DATA EXCERPTS >>
╭──

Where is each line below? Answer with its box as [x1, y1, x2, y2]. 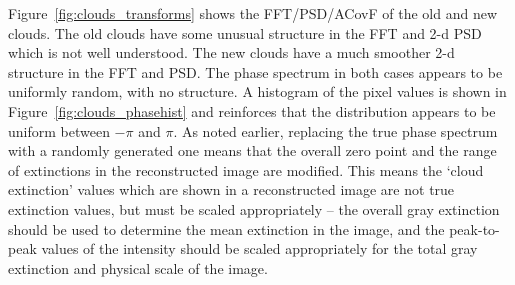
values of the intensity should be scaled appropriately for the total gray [41, 238, 478, 259]
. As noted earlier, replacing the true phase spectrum [173, 120, 498, 141]
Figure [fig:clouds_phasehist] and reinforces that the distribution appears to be [8, 100, 496, 121]
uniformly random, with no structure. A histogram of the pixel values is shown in [8, 81, 507, 102]
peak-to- [449, 218, 500, 239]
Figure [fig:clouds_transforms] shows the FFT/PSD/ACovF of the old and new [8, 3, 497, 23]
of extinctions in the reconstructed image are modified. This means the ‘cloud [8, 159, 484, 180]
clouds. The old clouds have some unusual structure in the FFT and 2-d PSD [8, 22, 482, 43]

╰──

Go back to the records above and write them out exactly, without the pictures.

OUTPUT OF THE EXERCISE >>
Where is each line below? Answer with its box as [x1, y1, x2, y2]. 
values of the intensity should be scaled appropriately for the total gray [41, 238, 478, 259]
. As noted earlier, replacing the true phase spectrum [173, 120, 498, 141]
Figure [fig:clouds_phasehist] and reinforces that the distribution appears to be [8, 100, 496, 121]
uniformly random, with no structure. A histogram of the pixel values is shown in [8, 81, 507, 102]
peak-to- [449, 218, 500, 239]
Figure [fig:clouds_transforms] shows the FFT/PSD/ACovF of the old and new [8, 3, 497, 23]
of extinctions in the reconstructed image are modified. This means the ‘cloud [8, 159, 484, 180]
clouds. The old clouds have some unusual structure in the FFT and 2-d PSD [8, 22, 482, 43]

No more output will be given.